Health Care Reform:  Still No Real Understanding

People keep repeating the same misunderstandings.

The 1996 Health Insurance Portability and Accountability Act (“HIPAA”)  basically solved the issue of pre-existing conditions in employment-based health insurance, requiring only a waiting period and allowing a higher premium to be charged.  This is because this applies to GROUP plans, where the risk is spread.  In contrast, the Cuomo Administration brought in coverage requirements for pre-existing conditions in individual (non-employment based) health insurance plans in NYS in the early 1990s.  As a result, while individual coverage has grown nation-wide, it has shrunk in NYS.  Health Care Reform (“HCR”) follows the NYS model.

What should have been done?

Rep. Ryan’s ideas of state high risk pools and association plans would have spread risk and made coverage of individuals with pre-existing conditions economically viable for third party payors.

Buying health insurance across state lines is largely meaningless.

In the first instance, McCarren-Ferguson does not keep insurers from operating across state lines. They do so using subsidiaries, a preferable option from a liability standpoint.  The companies that do operate across state lines are either national players (United, GHI, Aetna, etc.) or smaller Managed Care Organizations (“MCOs”) who operate near a state line.

MCOs are not indemnity insurers.  They operate mostly on a discounted fee-for-service basis with a panel of participating doctors and institutional providers.  Unless they can recruit providers for their panels, they can’t come into an area, which is why big national players and smaller regional players whose catchment area naturally crosses a state boundary operate across state lines.  So, competition is not really the issue.

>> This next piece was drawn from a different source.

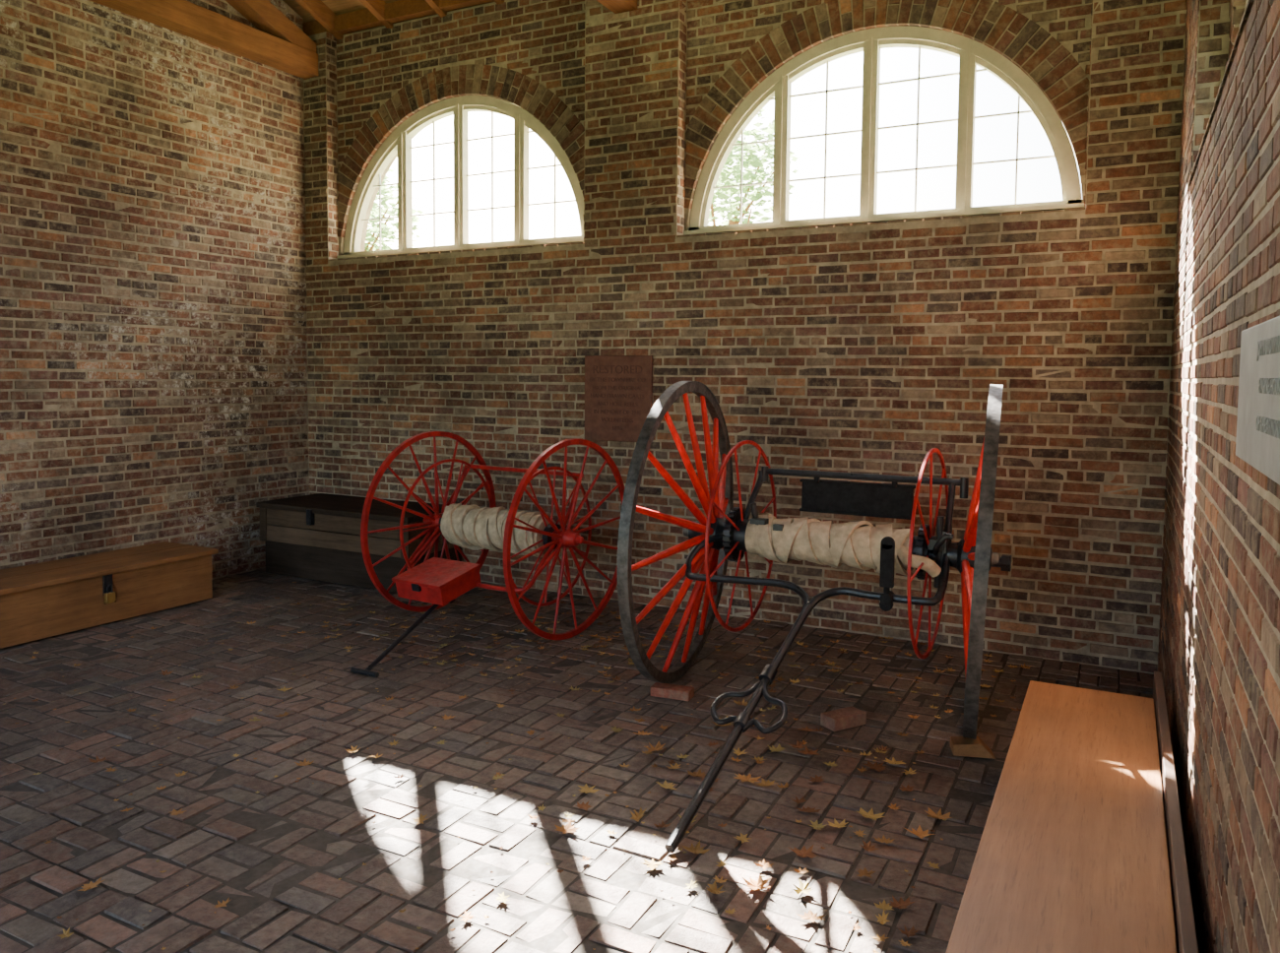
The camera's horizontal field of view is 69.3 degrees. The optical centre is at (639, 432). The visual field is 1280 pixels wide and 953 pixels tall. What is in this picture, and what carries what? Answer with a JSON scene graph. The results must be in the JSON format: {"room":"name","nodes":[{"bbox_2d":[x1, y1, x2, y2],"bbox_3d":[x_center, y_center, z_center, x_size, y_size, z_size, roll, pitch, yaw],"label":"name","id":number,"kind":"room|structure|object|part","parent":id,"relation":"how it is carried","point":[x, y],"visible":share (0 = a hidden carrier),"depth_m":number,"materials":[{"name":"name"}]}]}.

The advantage to “buying insurance across state lines” is that you can get cheaper coverage under a plan that does not have the NYS Insurance Law required “bells and whistles” that we have in New York.  You don’t benefit that much is a state with a less intrusive insurance law.

Is their a better answer?

Yes.  Self-insured Employee Retirement Income Security Act (“ERISA”) Welfare Benefit Plans (i.e., non-pension benefit plans, like disability or health insurance) for health care preempt state law, thus giving you the benefit of buying insurance across state lines, while also having the ability to secure a group discount.  This could have been done through Rep. Ryan’s association plans, for example, with some changes to ERISA.

Tort reform is not a national issue.

Reining in Medical Malpractice excesses is clearly an area, regulation of the learned professions, reserved to the states under the Ninth and Tenth Amendments.  Trying to regulate this by federal fiat, likely runs afoul of Morrison and Lopez, as it seems to be an attempt to poach in an area of specific state concern using the fig-leaf of the Commerce Clause.

Too Big To Fail

Too much government intervention has created these bloated entities which are too big to fail . . . and too big to function effectively in the market place.  In order to down-size these entities, we must either more energetically enforce Anti-trust Laws or allow market forces to make these entities fail.  Regulation by market discipline seems the better course.

Shareholder Rights

If we are talking financial market reform, the best approach might be to give shareholders in public companies the ability to more easily oust self-interested management and captive boards.  Enforcing the fiduciary duties of board members of public companies, ostensibly chosen for their insight and savvy, to the same degree that we do those of executors of small estates might be a good step in the right direction.


People often tell me that a country of 308 million needs a large federal government.  I reply that a nation of 308 million that is divided into 50 states should not need such a large government.  This MUST become the century of the Tenth Amendment, as surely as the Twentieth Century was the century of the Civil War Amendments.